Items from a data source
*** Block opens ***

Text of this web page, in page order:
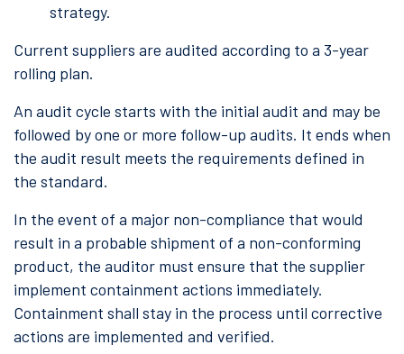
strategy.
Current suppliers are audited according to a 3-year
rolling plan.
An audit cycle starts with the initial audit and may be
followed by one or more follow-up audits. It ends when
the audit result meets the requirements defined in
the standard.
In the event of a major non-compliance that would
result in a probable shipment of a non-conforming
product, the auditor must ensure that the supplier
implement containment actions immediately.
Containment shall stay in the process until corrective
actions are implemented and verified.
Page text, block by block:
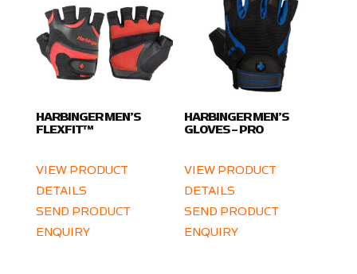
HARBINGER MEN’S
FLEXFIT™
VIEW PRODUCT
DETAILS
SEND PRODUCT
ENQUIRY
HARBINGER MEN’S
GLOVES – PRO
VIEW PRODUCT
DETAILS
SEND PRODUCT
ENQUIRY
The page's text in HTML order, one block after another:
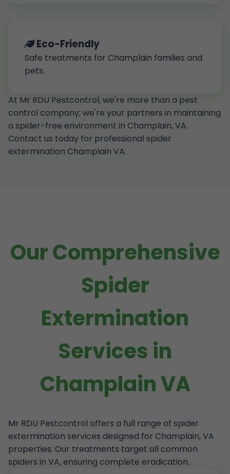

*** Block closes ***
*** Block opens ***

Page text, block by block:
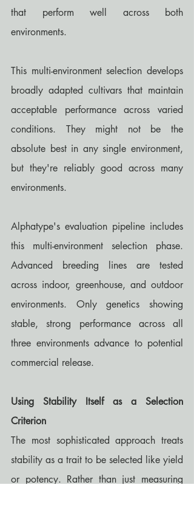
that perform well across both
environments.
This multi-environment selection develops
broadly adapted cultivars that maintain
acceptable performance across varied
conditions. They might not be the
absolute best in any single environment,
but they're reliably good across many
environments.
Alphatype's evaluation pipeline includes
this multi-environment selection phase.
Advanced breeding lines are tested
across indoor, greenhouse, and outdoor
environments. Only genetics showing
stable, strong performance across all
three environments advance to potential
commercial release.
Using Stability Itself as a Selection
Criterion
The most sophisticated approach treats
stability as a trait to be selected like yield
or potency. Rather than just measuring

*** Block closes ***

- About this task
Output exactly the lines above, from the line with "Text of this" to the line with "The page's text", both included; skip the pictures.

- Task solution
Text of this web page, in page order:
strategy.
Current suppliers are audited according to a 3-year
rolling plan.
An audit cycle starts with the initial audit and may be
followed by one or more follow-up audits. It ends when
the audit result meets the requirements defined in
the standard.
In the event of a major non-compliance that would
result in a probable shipment of a non-conforming
product, the auditor must ensure that the supplier
implement containment actions immediately.
Containment shall stay in the process until corrective
actions are implemented and verified.
Page text, block by block:
HARBINGER MEN’S
FLEXFIT™
VIEW PRODUCT
DETAILS
SEND PRODUCT
ENQUIRY
HARBINGER MEN’S
GLOVES – PRO
VIEW PRODUCT
DETAILS
SEND PRODUCT
ENQUIRY
The page's text in HTML order, one block after another:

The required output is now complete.